START Dataset excerpts

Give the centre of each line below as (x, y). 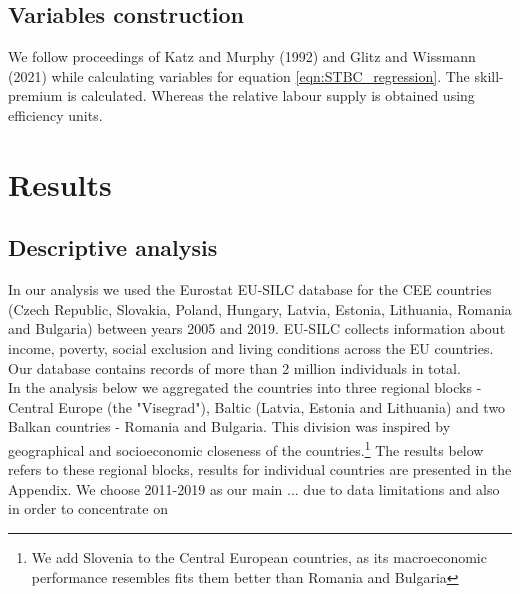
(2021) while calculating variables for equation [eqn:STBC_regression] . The (239, 75)
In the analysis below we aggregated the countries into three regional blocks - (245, 387)
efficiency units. (55, 114)
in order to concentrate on (88, 508)
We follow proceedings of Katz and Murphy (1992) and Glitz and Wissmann (242, 56)
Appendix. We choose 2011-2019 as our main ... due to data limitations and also (254, 488)
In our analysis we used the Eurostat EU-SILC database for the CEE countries (250, 289)
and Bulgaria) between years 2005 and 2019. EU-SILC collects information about (257, 328)
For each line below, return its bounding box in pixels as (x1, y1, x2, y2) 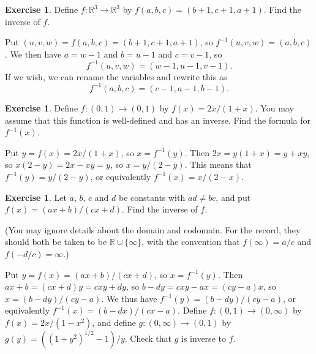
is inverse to (181, 331, 226, 344)
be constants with (118, 190, 186, 203)
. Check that (124, 331, 172, 344)
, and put (216, 190, 251, 203)
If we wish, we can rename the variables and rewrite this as (5, 70, 227, 83)
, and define (92, 315, 136, 328)
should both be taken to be (5, 235, 107, 248)
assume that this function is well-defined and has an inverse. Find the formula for (5, 113, 310, 126)
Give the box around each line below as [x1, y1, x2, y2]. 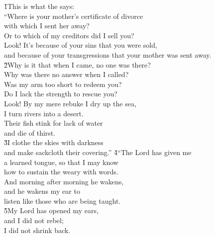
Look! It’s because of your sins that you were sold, [4, 40, 157, 50]
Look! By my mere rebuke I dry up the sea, [4, 98, 136, 108]
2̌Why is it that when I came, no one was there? [4, 59, 151, 70]
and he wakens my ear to [4, 186, 80, 196]
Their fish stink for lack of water [4, 118, 103, 128]
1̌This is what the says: [4, 1, 75, 11]
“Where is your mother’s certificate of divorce [4, 10, 143, 21]
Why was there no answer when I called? [4, 69, 129, 79]
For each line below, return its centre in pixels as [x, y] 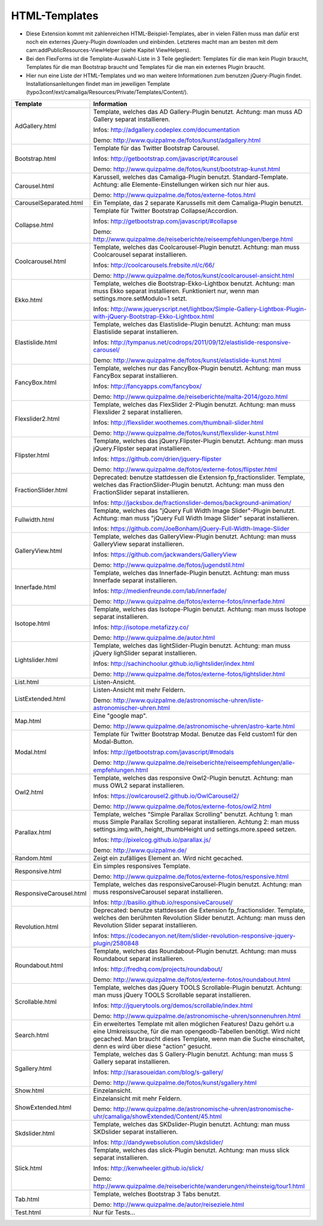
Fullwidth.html [34, 519]
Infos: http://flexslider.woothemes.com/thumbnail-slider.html [178, 422]
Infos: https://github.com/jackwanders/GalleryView [165, 554]
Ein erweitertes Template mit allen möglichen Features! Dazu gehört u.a [194, 1024]
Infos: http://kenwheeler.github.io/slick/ [148, 1168]
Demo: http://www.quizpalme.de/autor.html [154, 638]
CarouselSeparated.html [49, 203]
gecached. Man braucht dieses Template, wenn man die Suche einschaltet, [199, 1039]
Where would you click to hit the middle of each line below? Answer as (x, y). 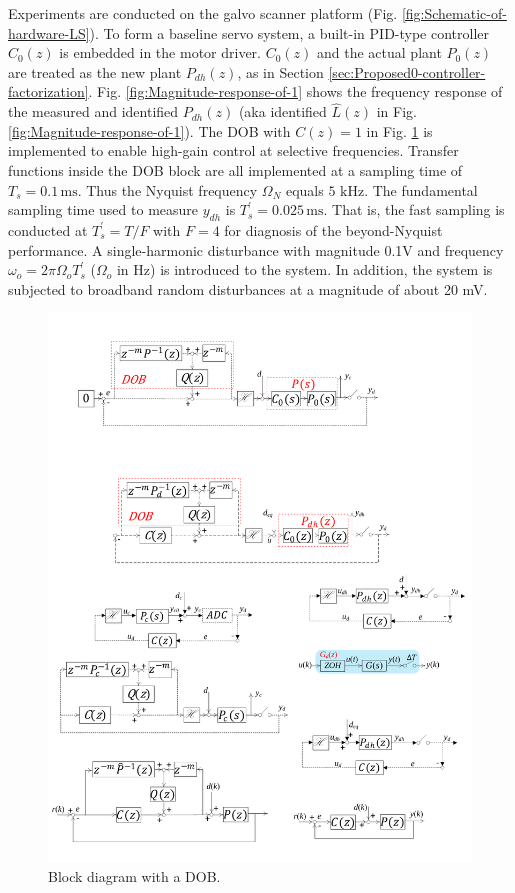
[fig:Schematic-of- (454, 13)
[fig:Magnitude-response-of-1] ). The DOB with (149, 130)
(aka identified (282, 111)
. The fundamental (421, 189)
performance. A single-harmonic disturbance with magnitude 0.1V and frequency (256, 249)
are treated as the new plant (95, 71)
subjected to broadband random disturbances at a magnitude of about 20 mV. (248, 288)
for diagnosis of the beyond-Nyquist (333, 229)
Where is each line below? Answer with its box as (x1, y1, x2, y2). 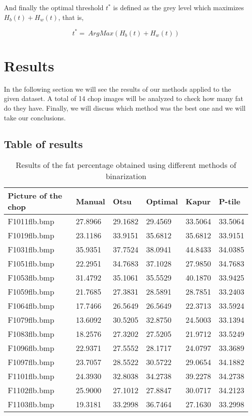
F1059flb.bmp (8, 286, 54, 298)
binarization (106, 170, 146, 182)
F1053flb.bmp (8, 272, 54, 283)
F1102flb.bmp (8, 384, 54, 396)
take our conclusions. (4, 112, 66, 122)
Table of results (4, 136, 83, 151)
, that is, (58, 12, 84, 22)
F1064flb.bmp (8, 300, 54, 312)
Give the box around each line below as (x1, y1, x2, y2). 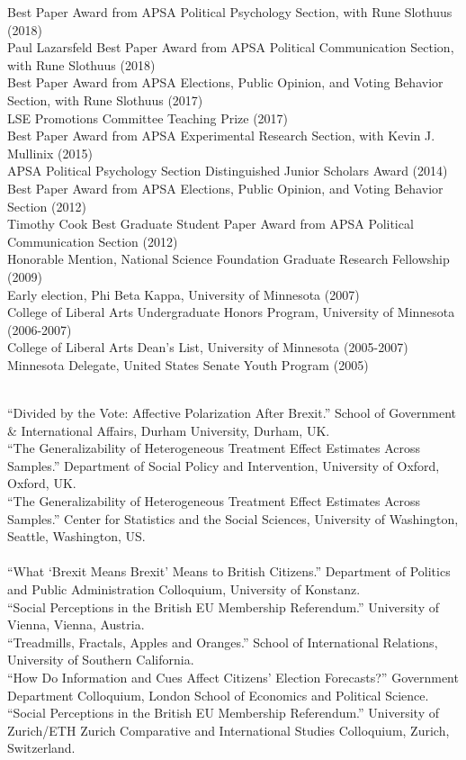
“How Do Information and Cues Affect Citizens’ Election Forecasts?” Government (7, 667, 459, 686)
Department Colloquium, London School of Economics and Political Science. (7, 685, 429, 704)
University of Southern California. (7, 650, 194, 669)
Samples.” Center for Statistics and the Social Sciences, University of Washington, (7, 509, 459, 528)
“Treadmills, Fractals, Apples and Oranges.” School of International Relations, (7, 632, 438, 651)
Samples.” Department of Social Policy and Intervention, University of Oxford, (7, 456, 440, 475)
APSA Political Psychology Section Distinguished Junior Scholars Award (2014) (7, 161, 448, 180)
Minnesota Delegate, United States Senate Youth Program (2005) (7, 355, 369, 374)

END Dataset excerpts

Using the entries shown above, reproduce verbatim the lines from the line bearing "Look! By my" to the line bearing "Why was there", inclusive.

Solution:
Look! By my mere rebuke I dry up the sea, [4, 98, 136, 108]
2̌Why is it that when I came, no one was there? [4, 59, 151, 70]
and he wakens my ear to [4, 186, 80, 196]
Their fish stink for lack of water [4, 118, 103, 128]
1̌This is what the says: [4, 1, 75, 11]
“Where is your mother’s certificate of divorce [4, 10, 143, 21]
Why was there no answer when I called? [4, 69, 129, 79]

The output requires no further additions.